At the start of the film, a voice, presumably Miranda’s, whispers a line from Poe: “What we see or what we seem are but a dream, a dream within a dream,” the first clause summing up beautifully the central tension of the film. The girls are seeing, are the voyeurs seeking to know the rock’s secrets. And, to the constellation of eyes peering at them (those of Mrs. Appleyard; Michael; the coachman, Albert; Dr. McKenzie, who examines the girls who return to determine whether they are “intact”), the girls seem, or appear, to be various things, various projections buried deep (or shallowly) in the viewer’s unconscious. In fact, the Poe lines are slightly misquoted. Miranda adds an extra dream, further multiplying the levels of unreality, of fantasy.

In his 1907 lecture “Creative Writers and Day-Dreaming,” Freud writes that when we reach adulthood, we are told we must abandon childhood play, but the impulse for fantasy remains, and thus we substitute the more private act of daydreaming as a means of wish fulfillment. In our private thoughts, we indulge the wishes we repress in life, but the practice feels shameful. The power of fiction, Freud argues, is that it gives us an acceptable vehicle by which to indulge these hidden desires. The writer (or filmmaker) tacitly assures us that, however perverse and titillating the story we are enjoying is, we need feel no guilt because it is the creator’s fantasy, not ours, “enabling us . . . to enjoy our own day-dreams without self-reproach or shame.” Our unconscious wishes are dramatized, investing us in the story and allowing us an ecstatic release. But what happens if we are given no release?

In its first half hour, Picnic actively encourages a host of fantasies in its viewers, particularly the more forbidden. Many scholars have suggested that Weir is playing with a gauzy soft-core aesthetic, and that certainly seems the intent in opening shots such as the one of the garland of schoolgirls in their bloomers, each one bent over the next, tightening her corset. The tone of the first twenty minutes is at once giddy and languorous, edging toward a sexual frenzy of expectation. The jostling carriage ride, the girls’ laughter pitched high and nervous, the horses thundering them forward, gives way to sensual shots of the picnic—a girl fondling another’s hair, the sound of one reciting a love sonnet, images of flies nesting on the half-eaten, sumptuous cake. At the same time, viewers whose imaginative world veers closer to Gothic terrors, supernatural wonder, divine mysticism, or the imperialist unconscious are all given clues to ultimately support their fantasies that the girls have been, alternately, raped and murdered, abducted by aliens, whisked away by the “Aboriginal Other” à la colonial melodrama, or swept up in a holy rapture. But it’s a tease. The ending doesn’t deliver. Possibilities are closed off. There is no answer. And, returning to Freud, Weir (and author Joan Lindsay) has failed to keep up his end of the creative bargain. Just like the characters, we are refused release.
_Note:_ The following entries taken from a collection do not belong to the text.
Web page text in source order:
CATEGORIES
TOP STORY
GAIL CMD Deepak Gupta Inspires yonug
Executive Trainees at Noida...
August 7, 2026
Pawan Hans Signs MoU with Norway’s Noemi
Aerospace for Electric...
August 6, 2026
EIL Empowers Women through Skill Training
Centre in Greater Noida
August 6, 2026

In one of the film’s most famous scenes, Irma, the “one who came back” but remembers nothing, is bidding goodbye to her classmates, her scarlet hat and cape seeming to mark her as one with erotic knowledge, one who has “passed over” and yet withholds the secret understanding they all seek as their own. She enters the school’s gym, where rows of girls in bloomers and thick stockings exercise listlessly. They are brought to violent, rabid life when they see Irma, clawing at her and crying out, “Tell us! Tell us, Irma! You know what happened! Tell us!” Fearing she will be torn to pieces, Mademoiselle de Poitiers—“recognizing the hyena call of hysteria,” Lindsay’s novel tells us—rescues Irma from their clutches. The scene operates as a kind of canny rehearsal for the reaction the film ultimately inspired in viewers: You know and you’re not telling me! The girls have been, since the disappearance, trapped in their own morbid or dirty or frightening scenarios of what has happened, filled with fear and envy and hunger. And now Irma is leaving without ever freeing them from their torment.

“Miranda knows lots of things other people don’t know,” Sara says after the disappearance. And that is how Picnic at Hanging Rock can come to feel to the viewer. Just as everyone in the film is tortured by the not knowing, so, too, is the audience. By not providing a “solution,” the film leaves us face-to-face with our own self-generated projections, our shameful fantasies. Any dark, unseemly, or erotic scenario we imagine in our heads, we must acknowledge as our own. The movie, the story, Miranda herself won’t take it back. It is ours, and we must claim it.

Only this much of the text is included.